Data records section start

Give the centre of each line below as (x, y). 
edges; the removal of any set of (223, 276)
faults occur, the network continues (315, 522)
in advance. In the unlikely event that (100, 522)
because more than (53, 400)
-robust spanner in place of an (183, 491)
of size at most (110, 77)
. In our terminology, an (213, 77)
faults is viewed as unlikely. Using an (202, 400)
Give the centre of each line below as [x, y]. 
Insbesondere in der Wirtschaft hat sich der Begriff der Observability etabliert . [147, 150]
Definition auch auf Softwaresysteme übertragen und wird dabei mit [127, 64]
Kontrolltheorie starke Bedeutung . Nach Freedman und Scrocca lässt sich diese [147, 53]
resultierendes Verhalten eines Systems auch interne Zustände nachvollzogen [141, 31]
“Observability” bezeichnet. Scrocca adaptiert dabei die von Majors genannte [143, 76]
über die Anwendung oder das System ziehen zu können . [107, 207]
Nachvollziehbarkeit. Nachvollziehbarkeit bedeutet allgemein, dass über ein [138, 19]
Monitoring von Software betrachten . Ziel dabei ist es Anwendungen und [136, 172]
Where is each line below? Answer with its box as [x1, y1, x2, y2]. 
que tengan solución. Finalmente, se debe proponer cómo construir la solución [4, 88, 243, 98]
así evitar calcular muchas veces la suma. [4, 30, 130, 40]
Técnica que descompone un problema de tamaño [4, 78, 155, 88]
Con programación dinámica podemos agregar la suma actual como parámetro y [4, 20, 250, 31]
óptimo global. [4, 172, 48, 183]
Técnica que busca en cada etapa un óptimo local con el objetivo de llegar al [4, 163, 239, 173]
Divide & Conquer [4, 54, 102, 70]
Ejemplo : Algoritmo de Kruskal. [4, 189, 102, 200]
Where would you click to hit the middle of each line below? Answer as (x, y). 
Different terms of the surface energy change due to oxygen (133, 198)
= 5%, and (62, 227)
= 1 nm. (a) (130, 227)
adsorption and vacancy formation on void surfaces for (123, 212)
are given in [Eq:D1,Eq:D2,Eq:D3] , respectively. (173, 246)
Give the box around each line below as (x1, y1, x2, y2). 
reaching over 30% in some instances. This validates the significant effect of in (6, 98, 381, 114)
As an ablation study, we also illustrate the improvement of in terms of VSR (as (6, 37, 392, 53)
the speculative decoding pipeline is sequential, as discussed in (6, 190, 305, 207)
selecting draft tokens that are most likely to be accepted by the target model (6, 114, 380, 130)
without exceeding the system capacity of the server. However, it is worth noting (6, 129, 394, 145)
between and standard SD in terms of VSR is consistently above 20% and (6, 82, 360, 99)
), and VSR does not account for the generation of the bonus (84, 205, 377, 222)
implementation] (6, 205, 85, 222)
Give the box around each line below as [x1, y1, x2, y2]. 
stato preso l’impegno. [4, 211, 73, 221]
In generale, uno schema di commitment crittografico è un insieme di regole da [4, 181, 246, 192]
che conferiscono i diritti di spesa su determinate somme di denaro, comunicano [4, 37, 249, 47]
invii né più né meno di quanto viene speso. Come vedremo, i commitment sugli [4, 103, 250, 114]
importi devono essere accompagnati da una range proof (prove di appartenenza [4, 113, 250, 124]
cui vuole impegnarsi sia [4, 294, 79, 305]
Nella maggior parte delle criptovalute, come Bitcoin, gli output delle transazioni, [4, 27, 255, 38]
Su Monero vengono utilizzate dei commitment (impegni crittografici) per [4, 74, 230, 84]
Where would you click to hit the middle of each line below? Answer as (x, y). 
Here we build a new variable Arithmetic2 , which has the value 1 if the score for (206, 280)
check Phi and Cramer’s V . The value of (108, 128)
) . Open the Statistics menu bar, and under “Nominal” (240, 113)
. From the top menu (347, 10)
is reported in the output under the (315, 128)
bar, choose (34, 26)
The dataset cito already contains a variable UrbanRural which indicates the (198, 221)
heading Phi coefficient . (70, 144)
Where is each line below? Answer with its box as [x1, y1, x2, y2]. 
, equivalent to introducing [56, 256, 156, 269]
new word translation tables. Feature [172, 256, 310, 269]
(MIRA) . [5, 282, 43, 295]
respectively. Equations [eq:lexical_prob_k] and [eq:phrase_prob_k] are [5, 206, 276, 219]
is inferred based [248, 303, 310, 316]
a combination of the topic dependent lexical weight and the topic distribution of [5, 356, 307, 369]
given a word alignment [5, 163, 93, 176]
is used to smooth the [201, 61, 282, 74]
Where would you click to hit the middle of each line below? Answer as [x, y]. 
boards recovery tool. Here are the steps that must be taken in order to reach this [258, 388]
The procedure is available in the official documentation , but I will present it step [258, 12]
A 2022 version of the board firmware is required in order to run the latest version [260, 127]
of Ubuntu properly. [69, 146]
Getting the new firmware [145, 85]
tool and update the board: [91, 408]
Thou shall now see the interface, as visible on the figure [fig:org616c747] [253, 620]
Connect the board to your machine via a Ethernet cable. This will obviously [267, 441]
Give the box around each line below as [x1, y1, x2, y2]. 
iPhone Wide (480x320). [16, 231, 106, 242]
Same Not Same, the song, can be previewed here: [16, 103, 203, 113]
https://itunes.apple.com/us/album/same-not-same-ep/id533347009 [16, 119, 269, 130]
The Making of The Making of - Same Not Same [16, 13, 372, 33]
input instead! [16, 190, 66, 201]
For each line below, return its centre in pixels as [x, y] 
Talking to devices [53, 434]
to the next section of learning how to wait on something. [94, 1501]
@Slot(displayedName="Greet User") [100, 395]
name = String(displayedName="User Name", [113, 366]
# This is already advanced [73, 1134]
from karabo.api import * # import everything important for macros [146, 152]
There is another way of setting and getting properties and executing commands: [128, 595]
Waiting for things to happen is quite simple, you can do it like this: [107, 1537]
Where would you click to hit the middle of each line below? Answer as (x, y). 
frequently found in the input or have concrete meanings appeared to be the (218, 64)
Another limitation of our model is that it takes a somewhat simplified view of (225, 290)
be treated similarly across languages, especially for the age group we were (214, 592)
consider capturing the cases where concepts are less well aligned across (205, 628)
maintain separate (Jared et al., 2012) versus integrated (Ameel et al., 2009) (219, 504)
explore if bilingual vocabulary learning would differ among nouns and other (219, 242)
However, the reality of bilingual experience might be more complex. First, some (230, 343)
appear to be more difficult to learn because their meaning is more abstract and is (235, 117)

Data records section end

## Action item:
Within the lines above, find those holding the word "which" and copy them.

## Answer space:
Here we build a new variable Arithmetic2 , which has the value 1 if the score for (206, 280)
The dataset cito already contains a variable UrbanRural which indicates the (198, 221)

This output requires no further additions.